» What you will do: Your copy should match the records below exactly, except for the pictures.

··· Information given ···

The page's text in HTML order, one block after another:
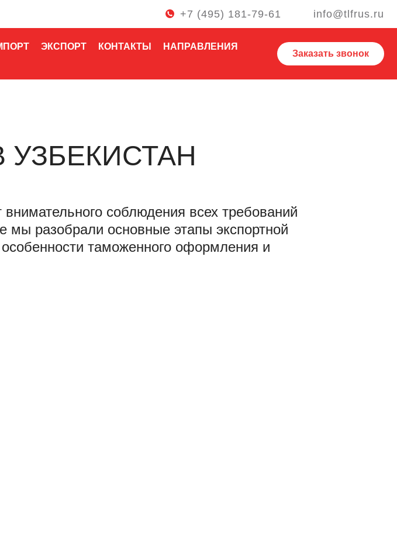
+7 (495) 181-79-61 info@tlfrus.ru
ЭКСПОРТ КОНТАКТЫ НАПРАВЛЕНИЯ
Заказать звонок
соблюдения всех требований
мы разобрали основные этапы экспортной
таможенного оформления и
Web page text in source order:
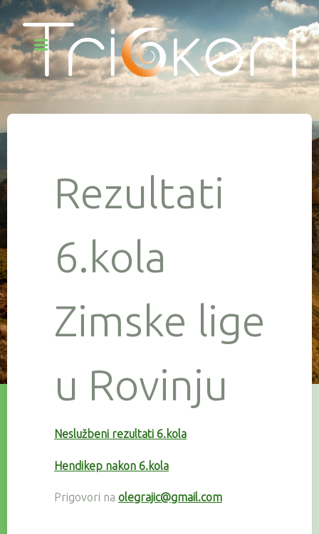
Rezultati
6.kola
Zimske lige
u Rovinju
Neslužbeni rezultati 6.kola
Hendikep nakon 6.kola
Prigovori na olegrajic@gmail.com
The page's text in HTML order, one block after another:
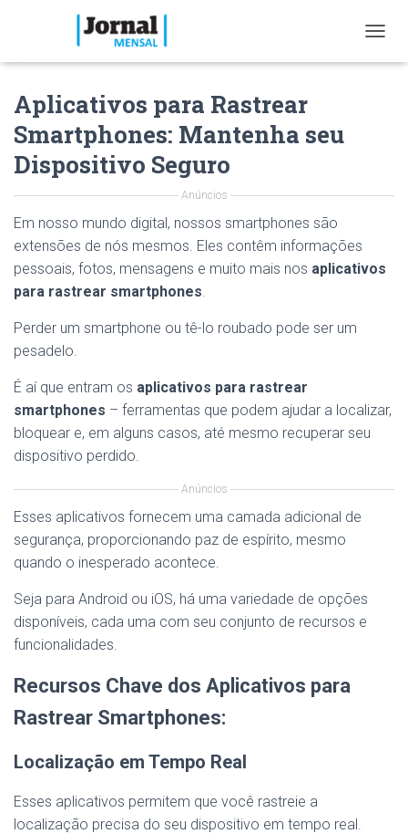
O
I
Aplicativos para Rastrear
Smartphones: Mantenha seu
Dispositivo Seguro
Anúncios
Em nosso mundo digital, nossos smartphones são
extensões de nós mesmos. Eles contêm informações
pessoais, fotos, mensagens e muito mais nos aplicativos
para rastrear smartphones.
Perder um smartphone ou tê-lo roubado pode ser um
pesadelo.
É aí que entram os aplicativos para rastrear
smartphones – ferramentas que podem ajudar a localizar,
bloquear e, em alguns casos, até mesmo recuperar seu
dispositivo perdido.
Anúncios
Esses aplicativos fornecem uma camada adicional de
segurança, proporcionando paz de espírito, mesmo
quando o inesperado acontece.
Seja para Android ou iOS, há uma variedade de opções
disponíveis, cada uma com seu conjunto de recursos e
funcionalidades.
Recursos Chave dos Aplicativos para
Rastrear Smartphones:
Localização em Tempo Real
Esses aplicativos permitem que você rastreie a
localização precisa do seu dispositivo em tempo real.
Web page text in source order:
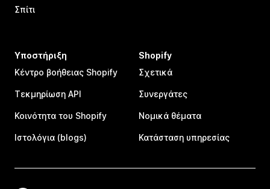
Σπίτι
Υποστήριξη
Κέντρο βοήθειας Shopify
Τεκμηρίωση API
Κοινότητα του Shopify
Ιστολόγια (blogs)
Shopify
Σχετικά
Συνεργάτες
Νομικά θέματα
Κατάσταση υπηρεσίας
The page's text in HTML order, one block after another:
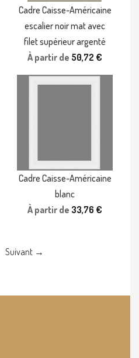
Cadre Caisse-Américaine
escalier noir mat avec
filet supérieur argenté
À partir de 50,72 €
Cadre Caisse-Américaine
blanc
À partir de 33,76 €
Suivant →
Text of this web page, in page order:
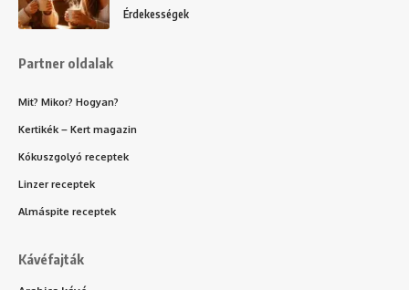
Érdekességek
Partner oldalak
Mit? Mikor? Hogyan?
Kertikék – Kert magazin
Kókuszgolyó receptek
Linzer receptek
Almáspite receptek
Kávéfajták
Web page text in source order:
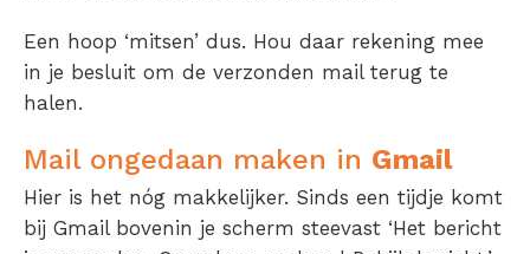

···

» Completed task:
The page's text in HTML order, one block after another:
+7 (495) 181-79-61 info@tlfrus.ru
ЭКСПОРТ КОНТАКТЫ НАПРАВЛЕНИЯ
Заказать звонок
соблюдения всех требований
мы разобрали основные этапы экспортной
таможенного оформления и
Web page text in source order:
Rezultati
6.kola
Zimske lige
u Rovinju
Neslužbeni rezultati 6.kola
Hendikep nakon 6.kola
Prigovori na olegrajic@gmail.com
The page's text in HTML order, one block after another:
O
I
Aplicativos para Rastrear
Smartphones: Mantenha seu
Dispositivo Seguro
Anúncios
Em nosso mundo digital, nossos smartphones são
extensões de nós mesmos. Eles contêm informações
pessoais, fotos, mensagens e muito mais nos aplicativos
para rastrear smartphones.
Perder um smartphone ou tê-lo roubado pode ser um
pesadelo.
É aí que entram os aplicativos para rastrear
smartphones – ferramentas que podem ajudar a localizar,
bloquear e, em alguns casos, até mesmo recuperar seu
dispositivo perdido.
Anúncios
Esses aplicativos fornecem uma camada adicional de
segurança, proporcionando paz de espírito, mesmo
quando o inesperado acontece.
Seja para Android ou iOS, há uma variedade de opções
disponíveis, cada uma com seu conjunto de recursos e
funcionalidades.
Recursos Chave dos Aplicativos para
Rastrear Smartphones:
Localização em Tempo Real
Esses aplicativos permitem que você rastreie a
localização precisa do seu dispositivo em tempo real.
Web page text in source order:
Σπίτι
Υποστήριξη
Κέντρο βοήθειας Shopify
Τεκμηρίωση API
Κοινότητα του Shopify
Ιστολόγια (blogs)
Shopify
Σχετικά
Συνεργάτες
Νομικά θέματα
Κατάσταση υπηρεσίας
The page's text in HTML order, one block after another:
Cadre Caisse-Américaine
escalier noir mat avec
filet supérieur argenté
À partir de 50,72 €
Cadre Caisse-Américaine
blanc
À partir de 33,76 €
Suivant →
Text of this web page, in page order:
Érdekességek
Partner oldalak
Mit? Mikor? Hogyan?
Kertikék – Kert magazin
Kókuszgolyó receptek
Linzer receptek
Almáspite receptek
Kávéfajták
Web page text in source order:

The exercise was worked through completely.